In Balad, Iraq, Senior Airman Frances Gavalis, 332nd Expeditionary Logistics Readiness Squadron equipment manager, tosses unserviceable uniform items into a burn pit in 2008. Adverse effects from burn pits are expected to get more attention from the Biden Administration. Air Force photo by Senior Airman Julianne Showalter

WASHINGTON — Legislators in the past few years have been pushing VA and DoD to work together to better understand the toxic effects of burn pit exposure on servicemembers and for VA to be more lenient in granting disability benefits for conditions that might be related to such exposure.

Despite regular congressional hearings on the issue, progress has been slow. That is expected to change with the arrival of President-elect Joe Biden’s and the incoming Congress.

Biden has talked publicly about how he believes exposure to burn pits contributed to the death of his eldest son, Beau Biden, who deployed with the Delaware Army National Guard to Balad Air Force Base in late 2008. For most of 2009 he served at Balad and at Camp Victory in Baghdad, both of which made extensive use of burn pits to dispose of waste. 

In 2013, Beau Biden was diagnosed with Stage 4 glioblastoma multiforme, the most common form of brain cancer. He died 18 months later.

Biden touched on the issue in his 2020 Veterans Day speech, saying, “We have to make sure that no veteran is locked out of treatment for conditions related to toxic exposure.”

He will likely find support on the other side of the aisle from Rep. Mike Bost (R-IL), who has been chosen as the next ranking Republican on the House Veterans Affairs Committee, replacing Rep. Phil Roe (R-TN), who has now retired.

“I am frustrated that we are coming to the end of this Congress without any actionable results on this issue,” Bost said in a House VA Subcommittee on Disability Assistance hearing on the issue last month. “I was hoping that we would consider legislation this Congress that would create a comprehensive presumptive framework for burn pits and other emerging toxic exposures. I’m going to request we schedule a legislative hearing early next Congress to consider various toxic exposure-related legislation. Veterans deserve to have a presumptive system in place that will compensate them for any military-related toxic exposure.” 
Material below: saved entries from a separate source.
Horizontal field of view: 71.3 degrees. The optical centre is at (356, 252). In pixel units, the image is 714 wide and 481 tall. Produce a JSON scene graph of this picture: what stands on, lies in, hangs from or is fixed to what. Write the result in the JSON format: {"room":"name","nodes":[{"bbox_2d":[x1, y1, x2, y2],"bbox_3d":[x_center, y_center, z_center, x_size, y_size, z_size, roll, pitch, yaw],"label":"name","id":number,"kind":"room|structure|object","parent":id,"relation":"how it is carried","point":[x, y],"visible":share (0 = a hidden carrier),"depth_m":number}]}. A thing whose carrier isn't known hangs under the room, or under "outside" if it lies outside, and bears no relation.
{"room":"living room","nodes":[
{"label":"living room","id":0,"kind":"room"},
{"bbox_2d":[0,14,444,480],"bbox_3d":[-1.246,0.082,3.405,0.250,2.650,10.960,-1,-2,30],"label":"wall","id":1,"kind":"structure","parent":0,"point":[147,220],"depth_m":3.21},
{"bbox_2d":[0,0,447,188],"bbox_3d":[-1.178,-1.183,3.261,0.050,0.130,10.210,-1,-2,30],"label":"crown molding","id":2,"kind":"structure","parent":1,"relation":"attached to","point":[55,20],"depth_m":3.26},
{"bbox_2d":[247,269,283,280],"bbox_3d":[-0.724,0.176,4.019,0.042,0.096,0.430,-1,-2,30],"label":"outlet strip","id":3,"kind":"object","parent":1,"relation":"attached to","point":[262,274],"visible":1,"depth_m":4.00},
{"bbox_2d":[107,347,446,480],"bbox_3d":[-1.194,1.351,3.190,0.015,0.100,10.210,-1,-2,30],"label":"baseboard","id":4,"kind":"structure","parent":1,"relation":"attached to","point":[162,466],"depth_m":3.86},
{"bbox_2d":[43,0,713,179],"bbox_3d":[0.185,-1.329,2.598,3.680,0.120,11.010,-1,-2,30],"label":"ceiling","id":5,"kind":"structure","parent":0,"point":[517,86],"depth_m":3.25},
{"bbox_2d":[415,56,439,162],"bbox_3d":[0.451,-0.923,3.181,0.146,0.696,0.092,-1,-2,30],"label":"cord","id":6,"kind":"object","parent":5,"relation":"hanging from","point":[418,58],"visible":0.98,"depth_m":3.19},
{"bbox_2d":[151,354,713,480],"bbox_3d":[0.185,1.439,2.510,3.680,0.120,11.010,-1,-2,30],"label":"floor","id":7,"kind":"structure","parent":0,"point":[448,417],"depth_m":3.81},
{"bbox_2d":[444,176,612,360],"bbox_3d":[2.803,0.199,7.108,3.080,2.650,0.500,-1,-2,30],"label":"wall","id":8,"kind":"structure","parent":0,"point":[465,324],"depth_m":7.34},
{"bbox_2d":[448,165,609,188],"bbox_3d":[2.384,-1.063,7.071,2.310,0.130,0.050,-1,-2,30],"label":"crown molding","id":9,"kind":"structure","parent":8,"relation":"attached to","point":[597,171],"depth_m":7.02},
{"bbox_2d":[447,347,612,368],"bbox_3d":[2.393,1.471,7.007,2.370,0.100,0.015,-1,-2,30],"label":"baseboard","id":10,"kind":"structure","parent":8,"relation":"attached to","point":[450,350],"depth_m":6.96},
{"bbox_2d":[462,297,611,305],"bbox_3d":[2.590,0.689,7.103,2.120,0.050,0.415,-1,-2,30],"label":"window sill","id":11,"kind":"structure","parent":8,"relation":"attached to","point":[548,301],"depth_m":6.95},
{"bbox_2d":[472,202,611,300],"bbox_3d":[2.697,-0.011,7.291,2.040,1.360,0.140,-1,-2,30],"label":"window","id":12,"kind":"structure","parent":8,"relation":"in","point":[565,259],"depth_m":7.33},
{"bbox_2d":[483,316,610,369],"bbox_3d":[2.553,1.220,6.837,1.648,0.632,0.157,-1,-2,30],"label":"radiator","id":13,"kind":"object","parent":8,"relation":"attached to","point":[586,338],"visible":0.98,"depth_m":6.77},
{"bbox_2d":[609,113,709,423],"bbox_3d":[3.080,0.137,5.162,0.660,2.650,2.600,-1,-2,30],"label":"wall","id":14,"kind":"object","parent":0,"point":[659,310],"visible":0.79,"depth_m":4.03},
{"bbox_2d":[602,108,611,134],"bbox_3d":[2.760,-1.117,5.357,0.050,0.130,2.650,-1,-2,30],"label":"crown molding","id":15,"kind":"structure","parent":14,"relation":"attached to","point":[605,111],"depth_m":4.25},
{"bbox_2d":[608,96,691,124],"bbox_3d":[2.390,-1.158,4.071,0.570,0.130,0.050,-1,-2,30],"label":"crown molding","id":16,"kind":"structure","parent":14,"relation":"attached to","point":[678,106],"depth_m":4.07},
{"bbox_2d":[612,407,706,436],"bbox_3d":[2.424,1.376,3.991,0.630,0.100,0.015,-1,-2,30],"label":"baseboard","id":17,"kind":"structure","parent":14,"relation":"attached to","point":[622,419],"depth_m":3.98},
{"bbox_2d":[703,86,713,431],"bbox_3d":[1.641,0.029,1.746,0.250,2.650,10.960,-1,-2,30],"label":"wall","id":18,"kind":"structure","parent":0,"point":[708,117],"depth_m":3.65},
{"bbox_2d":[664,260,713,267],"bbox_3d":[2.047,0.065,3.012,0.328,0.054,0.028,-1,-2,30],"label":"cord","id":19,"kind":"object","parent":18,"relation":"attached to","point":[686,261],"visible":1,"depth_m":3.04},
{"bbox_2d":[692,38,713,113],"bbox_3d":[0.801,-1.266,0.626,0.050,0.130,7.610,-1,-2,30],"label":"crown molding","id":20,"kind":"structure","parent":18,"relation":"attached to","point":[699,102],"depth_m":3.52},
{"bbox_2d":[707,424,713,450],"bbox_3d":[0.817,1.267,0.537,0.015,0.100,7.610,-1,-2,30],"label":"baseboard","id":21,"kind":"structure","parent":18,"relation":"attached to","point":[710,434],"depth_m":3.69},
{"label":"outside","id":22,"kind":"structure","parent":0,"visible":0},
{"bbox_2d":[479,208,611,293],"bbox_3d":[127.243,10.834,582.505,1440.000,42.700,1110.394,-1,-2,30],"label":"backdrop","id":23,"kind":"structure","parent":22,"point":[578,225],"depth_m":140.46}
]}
Legislators have said for years that they did not want the issue of burn pits to go the way of Agent Orange, which took decades to clarify as to presumptive service connections. Both the Senate and House introduced bills late last year that would establish a scientific commission on toxic exposure and create an established timeframe for VA to consider new scientific evidence in the field before making changes to its compensation rules. No action was taken before the end of this latest session of Congress, however.
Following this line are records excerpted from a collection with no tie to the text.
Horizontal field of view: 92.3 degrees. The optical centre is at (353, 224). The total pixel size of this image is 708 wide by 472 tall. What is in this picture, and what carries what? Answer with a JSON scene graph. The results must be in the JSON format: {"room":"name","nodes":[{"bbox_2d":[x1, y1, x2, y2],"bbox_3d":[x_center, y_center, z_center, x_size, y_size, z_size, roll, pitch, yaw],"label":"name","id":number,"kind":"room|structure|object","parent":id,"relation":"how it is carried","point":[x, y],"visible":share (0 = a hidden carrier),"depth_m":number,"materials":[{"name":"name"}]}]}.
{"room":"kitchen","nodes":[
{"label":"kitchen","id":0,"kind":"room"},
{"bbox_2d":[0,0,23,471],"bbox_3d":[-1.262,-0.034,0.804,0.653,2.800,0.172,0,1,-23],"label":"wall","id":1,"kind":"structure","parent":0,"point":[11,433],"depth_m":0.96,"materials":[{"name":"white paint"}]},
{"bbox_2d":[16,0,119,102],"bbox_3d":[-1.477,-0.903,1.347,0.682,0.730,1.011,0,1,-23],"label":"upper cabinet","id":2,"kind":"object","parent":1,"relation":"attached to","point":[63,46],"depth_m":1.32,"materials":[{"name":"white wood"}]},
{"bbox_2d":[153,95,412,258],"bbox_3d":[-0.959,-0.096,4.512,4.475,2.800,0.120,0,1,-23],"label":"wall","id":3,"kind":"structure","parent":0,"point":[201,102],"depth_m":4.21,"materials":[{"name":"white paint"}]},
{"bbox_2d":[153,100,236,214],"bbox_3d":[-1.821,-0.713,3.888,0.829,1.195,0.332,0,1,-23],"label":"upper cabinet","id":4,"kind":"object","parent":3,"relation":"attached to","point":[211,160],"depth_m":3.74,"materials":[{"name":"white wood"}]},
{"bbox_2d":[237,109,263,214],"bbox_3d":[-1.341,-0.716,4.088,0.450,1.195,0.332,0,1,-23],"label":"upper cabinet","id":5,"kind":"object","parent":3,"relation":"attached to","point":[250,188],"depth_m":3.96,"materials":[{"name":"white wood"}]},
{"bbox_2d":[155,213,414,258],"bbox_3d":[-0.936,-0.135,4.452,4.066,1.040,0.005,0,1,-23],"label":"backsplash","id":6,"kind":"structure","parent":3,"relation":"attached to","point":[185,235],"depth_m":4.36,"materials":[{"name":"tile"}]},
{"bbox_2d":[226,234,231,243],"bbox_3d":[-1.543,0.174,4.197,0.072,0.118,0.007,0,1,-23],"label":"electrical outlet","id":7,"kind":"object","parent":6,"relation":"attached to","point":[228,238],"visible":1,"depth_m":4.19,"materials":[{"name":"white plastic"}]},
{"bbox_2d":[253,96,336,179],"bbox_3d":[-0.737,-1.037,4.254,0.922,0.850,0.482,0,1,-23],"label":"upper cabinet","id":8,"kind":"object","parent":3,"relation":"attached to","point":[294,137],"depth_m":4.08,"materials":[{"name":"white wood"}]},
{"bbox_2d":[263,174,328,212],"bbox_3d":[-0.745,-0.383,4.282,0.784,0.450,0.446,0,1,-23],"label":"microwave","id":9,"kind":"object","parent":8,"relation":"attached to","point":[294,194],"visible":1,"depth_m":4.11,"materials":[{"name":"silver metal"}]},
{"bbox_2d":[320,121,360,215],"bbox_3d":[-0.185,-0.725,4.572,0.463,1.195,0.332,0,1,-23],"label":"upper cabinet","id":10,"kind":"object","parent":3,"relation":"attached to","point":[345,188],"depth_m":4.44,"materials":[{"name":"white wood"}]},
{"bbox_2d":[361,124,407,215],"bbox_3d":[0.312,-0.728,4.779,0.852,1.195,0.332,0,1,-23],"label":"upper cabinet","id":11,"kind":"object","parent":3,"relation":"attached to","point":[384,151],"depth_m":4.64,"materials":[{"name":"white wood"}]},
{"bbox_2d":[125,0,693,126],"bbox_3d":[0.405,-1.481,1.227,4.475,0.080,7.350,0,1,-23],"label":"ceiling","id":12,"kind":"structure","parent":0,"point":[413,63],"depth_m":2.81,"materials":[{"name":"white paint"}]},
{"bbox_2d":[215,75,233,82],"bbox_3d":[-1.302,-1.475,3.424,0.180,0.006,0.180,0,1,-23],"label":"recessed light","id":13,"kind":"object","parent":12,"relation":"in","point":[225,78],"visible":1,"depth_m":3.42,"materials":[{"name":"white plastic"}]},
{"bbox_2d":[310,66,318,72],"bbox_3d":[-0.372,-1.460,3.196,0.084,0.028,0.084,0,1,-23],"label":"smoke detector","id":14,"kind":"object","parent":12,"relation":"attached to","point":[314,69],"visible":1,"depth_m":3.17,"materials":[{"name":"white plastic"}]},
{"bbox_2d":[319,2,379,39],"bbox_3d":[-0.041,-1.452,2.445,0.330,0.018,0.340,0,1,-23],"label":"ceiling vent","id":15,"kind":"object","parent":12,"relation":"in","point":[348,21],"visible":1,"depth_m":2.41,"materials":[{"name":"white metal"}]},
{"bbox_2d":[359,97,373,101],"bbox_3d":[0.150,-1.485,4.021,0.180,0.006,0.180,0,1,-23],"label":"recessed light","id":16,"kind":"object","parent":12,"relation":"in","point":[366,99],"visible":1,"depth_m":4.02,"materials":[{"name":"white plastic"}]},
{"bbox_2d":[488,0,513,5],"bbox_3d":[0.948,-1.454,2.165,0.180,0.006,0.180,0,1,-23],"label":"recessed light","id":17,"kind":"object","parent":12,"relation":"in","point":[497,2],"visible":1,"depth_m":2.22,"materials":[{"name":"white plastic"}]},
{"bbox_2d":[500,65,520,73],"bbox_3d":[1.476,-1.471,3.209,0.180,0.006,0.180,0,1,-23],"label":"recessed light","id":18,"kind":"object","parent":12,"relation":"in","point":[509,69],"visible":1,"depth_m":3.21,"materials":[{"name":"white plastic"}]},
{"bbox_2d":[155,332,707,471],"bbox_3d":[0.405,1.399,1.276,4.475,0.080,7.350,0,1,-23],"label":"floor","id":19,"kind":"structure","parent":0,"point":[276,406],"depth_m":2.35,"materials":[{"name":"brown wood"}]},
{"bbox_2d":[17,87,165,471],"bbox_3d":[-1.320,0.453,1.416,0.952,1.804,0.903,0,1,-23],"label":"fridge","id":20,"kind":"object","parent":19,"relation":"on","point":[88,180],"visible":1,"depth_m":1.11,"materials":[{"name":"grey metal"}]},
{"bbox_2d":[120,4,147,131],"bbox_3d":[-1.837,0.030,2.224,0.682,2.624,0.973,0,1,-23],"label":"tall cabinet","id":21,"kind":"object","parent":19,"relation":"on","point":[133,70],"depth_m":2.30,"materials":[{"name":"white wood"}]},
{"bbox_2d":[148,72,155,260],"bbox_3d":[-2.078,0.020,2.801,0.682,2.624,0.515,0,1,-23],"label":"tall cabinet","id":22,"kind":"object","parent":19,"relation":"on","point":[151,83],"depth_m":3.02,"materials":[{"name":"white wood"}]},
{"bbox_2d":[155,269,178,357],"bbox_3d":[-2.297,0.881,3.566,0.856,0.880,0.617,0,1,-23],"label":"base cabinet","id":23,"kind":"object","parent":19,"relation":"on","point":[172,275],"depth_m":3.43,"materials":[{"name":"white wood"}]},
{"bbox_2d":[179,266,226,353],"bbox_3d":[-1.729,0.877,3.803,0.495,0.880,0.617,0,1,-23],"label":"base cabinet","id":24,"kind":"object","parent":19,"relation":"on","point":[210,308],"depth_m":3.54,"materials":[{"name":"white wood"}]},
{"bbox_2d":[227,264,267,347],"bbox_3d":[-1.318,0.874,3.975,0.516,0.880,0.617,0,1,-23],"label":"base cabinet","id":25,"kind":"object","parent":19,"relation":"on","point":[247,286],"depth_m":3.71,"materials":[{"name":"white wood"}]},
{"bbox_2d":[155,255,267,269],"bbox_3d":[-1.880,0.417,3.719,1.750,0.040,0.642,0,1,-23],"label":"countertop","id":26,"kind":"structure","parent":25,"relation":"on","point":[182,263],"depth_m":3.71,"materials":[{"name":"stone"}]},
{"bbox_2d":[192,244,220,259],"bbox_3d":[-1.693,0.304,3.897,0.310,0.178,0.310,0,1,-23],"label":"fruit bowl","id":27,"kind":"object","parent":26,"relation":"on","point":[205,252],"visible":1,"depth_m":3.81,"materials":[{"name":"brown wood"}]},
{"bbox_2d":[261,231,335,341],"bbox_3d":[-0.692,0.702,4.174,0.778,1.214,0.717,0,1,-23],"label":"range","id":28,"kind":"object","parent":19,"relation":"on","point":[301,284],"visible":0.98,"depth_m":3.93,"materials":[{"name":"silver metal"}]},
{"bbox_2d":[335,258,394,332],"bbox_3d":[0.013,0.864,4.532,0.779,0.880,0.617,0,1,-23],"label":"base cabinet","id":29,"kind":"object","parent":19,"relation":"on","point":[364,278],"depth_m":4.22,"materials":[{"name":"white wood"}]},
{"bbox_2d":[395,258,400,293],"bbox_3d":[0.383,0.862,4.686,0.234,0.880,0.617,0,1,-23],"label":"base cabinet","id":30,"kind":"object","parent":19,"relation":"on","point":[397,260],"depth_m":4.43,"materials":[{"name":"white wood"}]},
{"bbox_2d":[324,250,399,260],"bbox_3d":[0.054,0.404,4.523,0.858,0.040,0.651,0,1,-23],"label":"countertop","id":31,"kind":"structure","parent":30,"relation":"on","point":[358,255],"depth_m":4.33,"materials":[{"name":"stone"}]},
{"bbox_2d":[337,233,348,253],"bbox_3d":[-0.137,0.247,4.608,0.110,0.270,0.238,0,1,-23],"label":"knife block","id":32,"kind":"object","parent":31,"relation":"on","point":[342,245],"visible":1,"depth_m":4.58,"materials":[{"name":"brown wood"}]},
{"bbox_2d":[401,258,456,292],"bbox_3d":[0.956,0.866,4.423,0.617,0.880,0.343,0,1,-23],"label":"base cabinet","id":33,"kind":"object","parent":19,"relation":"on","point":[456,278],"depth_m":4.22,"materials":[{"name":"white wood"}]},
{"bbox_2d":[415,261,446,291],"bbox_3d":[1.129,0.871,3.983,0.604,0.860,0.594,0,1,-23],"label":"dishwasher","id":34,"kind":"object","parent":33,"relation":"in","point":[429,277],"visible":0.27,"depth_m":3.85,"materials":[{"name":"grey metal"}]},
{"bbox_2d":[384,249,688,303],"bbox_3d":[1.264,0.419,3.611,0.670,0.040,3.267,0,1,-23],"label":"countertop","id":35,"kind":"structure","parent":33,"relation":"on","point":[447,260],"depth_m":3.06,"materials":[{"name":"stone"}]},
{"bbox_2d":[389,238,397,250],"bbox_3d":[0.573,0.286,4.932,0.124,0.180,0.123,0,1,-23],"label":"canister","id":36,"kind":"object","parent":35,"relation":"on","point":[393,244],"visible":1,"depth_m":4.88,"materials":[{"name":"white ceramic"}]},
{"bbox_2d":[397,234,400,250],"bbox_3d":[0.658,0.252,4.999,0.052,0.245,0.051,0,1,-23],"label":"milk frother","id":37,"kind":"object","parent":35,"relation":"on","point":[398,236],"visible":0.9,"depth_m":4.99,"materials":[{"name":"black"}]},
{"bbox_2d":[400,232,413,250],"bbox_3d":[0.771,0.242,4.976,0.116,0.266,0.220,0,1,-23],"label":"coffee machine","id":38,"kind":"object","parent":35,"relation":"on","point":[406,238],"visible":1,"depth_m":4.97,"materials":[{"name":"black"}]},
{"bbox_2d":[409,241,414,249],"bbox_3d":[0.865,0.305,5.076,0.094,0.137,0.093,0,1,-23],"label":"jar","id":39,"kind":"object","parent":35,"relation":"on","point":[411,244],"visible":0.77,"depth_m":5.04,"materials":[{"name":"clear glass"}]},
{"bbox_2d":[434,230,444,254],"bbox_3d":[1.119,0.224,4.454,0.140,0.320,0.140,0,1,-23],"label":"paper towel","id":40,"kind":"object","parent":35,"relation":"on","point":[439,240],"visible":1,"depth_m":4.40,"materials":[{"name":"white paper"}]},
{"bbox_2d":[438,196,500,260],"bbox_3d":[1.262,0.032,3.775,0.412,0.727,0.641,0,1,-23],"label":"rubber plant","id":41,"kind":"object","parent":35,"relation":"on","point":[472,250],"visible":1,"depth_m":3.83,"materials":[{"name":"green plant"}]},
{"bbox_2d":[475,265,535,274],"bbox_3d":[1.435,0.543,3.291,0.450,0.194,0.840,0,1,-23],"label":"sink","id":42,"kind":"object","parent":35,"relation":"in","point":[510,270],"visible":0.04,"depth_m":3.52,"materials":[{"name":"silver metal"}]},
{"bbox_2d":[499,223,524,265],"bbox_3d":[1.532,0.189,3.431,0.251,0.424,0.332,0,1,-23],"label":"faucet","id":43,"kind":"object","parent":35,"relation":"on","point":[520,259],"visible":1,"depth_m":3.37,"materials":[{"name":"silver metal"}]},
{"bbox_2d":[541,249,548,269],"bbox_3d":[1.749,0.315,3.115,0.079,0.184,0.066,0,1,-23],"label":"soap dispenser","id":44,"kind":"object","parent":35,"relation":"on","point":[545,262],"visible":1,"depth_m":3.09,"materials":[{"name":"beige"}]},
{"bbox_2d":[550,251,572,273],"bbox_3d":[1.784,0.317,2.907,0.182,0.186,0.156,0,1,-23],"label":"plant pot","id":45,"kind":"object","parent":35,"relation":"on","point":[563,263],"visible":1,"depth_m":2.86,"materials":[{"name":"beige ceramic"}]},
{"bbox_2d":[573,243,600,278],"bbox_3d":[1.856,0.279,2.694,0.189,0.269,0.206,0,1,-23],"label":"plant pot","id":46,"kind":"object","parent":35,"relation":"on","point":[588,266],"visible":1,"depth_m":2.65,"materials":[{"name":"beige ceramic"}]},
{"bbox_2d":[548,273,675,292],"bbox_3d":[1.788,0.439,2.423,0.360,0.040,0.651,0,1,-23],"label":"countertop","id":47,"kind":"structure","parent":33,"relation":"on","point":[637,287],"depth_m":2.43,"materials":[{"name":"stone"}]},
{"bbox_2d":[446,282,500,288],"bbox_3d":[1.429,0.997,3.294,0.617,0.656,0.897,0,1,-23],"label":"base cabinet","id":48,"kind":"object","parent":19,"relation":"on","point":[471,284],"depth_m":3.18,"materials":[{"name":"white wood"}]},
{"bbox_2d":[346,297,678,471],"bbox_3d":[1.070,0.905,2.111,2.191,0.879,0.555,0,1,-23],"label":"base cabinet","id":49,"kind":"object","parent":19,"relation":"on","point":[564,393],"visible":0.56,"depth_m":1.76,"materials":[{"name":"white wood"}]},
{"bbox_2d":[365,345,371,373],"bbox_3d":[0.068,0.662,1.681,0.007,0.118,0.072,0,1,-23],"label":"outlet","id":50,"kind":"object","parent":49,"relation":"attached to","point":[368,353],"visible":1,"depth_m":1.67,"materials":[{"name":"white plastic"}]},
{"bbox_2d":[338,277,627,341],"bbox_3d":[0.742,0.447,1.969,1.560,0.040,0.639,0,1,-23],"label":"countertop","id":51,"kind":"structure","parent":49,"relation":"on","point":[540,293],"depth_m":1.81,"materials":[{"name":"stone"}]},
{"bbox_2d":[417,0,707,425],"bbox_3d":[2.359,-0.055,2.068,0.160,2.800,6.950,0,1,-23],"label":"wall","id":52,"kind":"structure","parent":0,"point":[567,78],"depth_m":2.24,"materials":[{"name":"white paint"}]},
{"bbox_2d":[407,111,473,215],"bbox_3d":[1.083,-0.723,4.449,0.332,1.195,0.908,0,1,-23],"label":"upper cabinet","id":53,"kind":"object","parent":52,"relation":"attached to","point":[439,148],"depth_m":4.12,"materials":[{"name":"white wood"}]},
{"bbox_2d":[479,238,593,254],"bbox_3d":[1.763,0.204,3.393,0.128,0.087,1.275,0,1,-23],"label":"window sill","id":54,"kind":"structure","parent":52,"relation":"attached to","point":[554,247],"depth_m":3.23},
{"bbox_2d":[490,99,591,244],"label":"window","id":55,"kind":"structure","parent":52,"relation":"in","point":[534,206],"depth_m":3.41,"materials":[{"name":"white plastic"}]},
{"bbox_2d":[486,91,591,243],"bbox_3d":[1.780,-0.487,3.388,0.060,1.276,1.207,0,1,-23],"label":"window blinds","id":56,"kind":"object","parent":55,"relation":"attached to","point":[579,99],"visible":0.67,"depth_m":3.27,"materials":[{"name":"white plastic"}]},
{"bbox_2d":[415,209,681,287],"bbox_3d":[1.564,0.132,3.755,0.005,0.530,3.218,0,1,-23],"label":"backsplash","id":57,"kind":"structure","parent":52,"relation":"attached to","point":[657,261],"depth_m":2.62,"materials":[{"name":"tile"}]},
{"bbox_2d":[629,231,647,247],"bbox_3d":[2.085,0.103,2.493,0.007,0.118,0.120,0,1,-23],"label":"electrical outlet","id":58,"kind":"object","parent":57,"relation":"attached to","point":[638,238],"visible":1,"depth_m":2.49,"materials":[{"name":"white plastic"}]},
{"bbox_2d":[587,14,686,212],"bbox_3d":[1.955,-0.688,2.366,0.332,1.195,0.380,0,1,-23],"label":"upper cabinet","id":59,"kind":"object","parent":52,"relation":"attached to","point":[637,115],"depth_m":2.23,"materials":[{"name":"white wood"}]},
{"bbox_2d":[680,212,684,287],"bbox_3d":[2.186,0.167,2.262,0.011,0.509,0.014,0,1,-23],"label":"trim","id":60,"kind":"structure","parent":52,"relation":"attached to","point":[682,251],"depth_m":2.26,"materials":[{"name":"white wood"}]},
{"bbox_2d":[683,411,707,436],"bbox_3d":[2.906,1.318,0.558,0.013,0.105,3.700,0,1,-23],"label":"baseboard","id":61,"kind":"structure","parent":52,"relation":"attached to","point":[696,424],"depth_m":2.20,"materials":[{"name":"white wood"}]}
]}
The goal of veterans’ advocates is for VA to presume certain illnesses to be connected to burn pit exposure for the purposes of providing benefits. Those include multiple types of cancer and a number of respiratory illnesses. However, VA has said that there is not enough scientific evidence to prove such a connection.

Sufficient Evidence?

A report from the National Academies of Sciences (NAS) released in September looked at 27 respiratory illnesses, including respiratory cancers, and found that none met the criteria for “sufficient evidence of an association with service in the Southwest Asia theatre.” 

The evidence for respiratory symptoms such as persistent cough, shortness of breath, and wheezing met the criteria for “limited or suggested evidence” for both veterans serving in the 1990-1991 Persian Gulf War and the wars in Iraq and Afghanistan. 

However, as in previous reports, the conclusion is not that these conditions are conclusively unrelated to toxic exposure but that better in-theater studies are needed. 

VA officials testifying at the subcommittee hearing last month said the agency is still granting disability benefits claims at a high rate among veterans who were exposed to burn pits, even if they don’t consider a clear cause-and-effect link between illness and burn pit. 

“For those who say burn pit exposure explicitly in their claim, they have an average of eight considerations and are getting an average of 70% service connection,” explained Beth Murphy, VBA’s executive director of policy and procedures.

VA also defended its approach to emerging toxic exposure science. Patricia Hastings, DO, VA’s chief consultant for post-deployment health services, in answering a question about an NAS recommendation that VA update its mortality analysis for the southwest theatre of operations, said, “We are doing that now. My epidemiology section is very good. Most of the studies that are looked at by the National Academy are done by my office.”

Hastings also said that VA and DoD are working together to integrate research needs into their planning of military operations. “In the future, we will be able to do much closer monitoring and to follow [servicemembers] and veterans. We won’t have to seek information; we’ll already have it.”